• WHAT YOU NEED TO DO: From the records below, output exactly the lines running from the line containing "and a contact point for this work. [67, 108]" through the line containing "systems, some became", and no others.

• SUPPLIED ENTRIES:
-- Opening Marker --

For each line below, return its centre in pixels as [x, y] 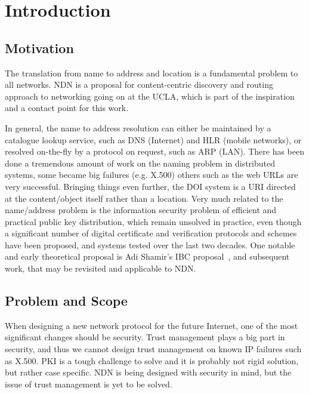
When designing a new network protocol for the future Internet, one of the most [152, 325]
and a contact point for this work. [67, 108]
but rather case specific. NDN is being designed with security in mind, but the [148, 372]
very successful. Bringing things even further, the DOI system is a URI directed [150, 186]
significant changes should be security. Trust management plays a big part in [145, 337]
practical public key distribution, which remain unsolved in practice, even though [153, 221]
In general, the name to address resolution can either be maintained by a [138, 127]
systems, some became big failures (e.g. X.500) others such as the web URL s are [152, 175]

-- Closing Marker --
-- Opening Marker --

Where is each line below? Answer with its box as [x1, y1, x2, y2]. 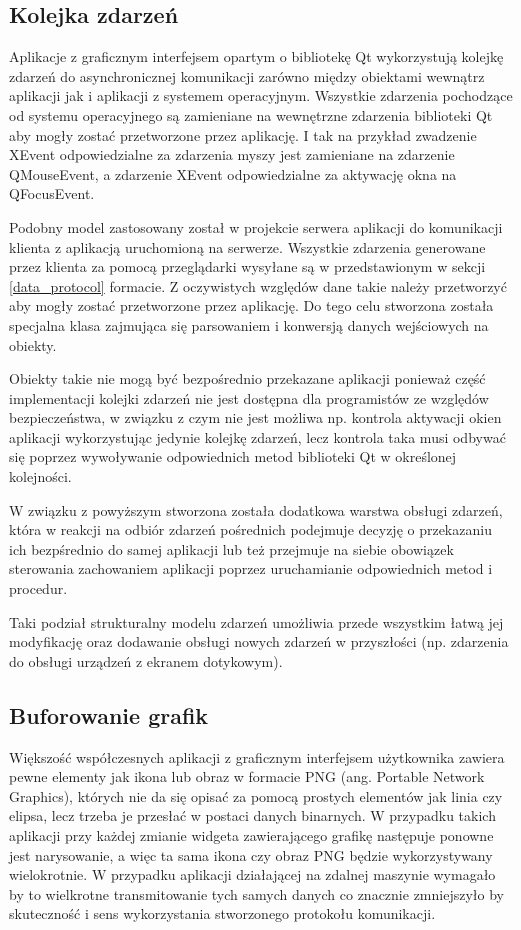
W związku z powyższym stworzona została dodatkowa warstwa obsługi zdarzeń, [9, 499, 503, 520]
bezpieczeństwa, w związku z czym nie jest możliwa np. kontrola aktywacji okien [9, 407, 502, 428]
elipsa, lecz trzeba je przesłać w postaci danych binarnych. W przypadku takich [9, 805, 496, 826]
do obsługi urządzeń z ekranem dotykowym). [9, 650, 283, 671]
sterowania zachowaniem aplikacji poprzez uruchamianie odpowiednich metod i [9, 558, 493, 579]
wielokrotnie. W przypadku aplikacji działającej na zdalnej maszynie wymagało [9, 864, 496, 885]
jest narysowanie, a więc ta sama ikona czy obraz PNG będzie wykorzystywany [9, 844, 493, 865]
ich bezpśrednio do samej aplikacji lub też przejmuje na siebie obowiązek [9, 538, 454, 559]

-- Closing Marker --
-- Opening Marker --

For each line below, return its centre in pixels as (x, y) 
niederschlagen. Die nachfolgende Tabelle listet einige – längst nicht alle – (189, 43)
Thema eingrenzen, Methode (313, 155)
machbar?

-- Closing Marker --

• EXERCISE ANSWER:
and a contact point for this work. [67, 108]
but rather case specific. NDN is being designed with security in mind, but the [148, 372]
very successful. Bringing things even further, the DOI system is a URI directed [150, 186]
significant changes should be security. Trust management plays a big part in [145, 337]
practical public key distribution, which remain unsolved in practice, even though [153, 221]
In general, the name to address resolution can either be maintained by a [138, 127]
systems, some became big failures (e.g. X.500) others such as the web URL s are [152, 175]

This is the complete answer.